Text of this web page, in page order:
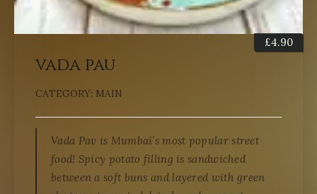
vada pau
CATEGORY: MAIN
£4.90
Vada Pav is Mumbai’s most popular street
food! Spicy potato filling is sandwiched
between a soft buns and layered with green
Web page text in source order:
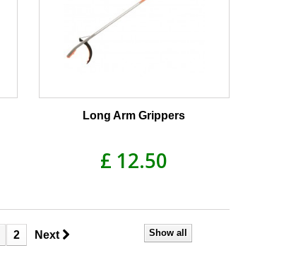
Long Arm Grippers
£ 12.50
Show all
2 Next
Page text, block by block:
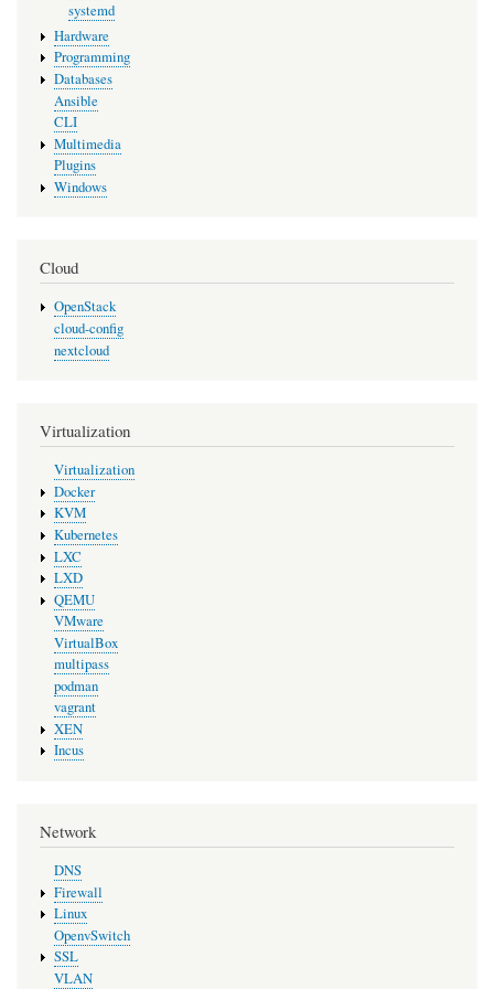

□ □ □ □ □

WHAT TO WORK ON: Restate the records above word for word. Skip every picture.

EXERCISE SOLUTION:
Text of this web page, in page order:
vada pau
CATEGORY: MAIN
£4.90
Vada Pav is Mumbai’s most popular street
food! Spicy potato filling is sandwiched
between a soft buns and layered with green
Web page text in source order:
Long Arm Grippers
£ 12.50
Show all
2 Next
Page text, block by block:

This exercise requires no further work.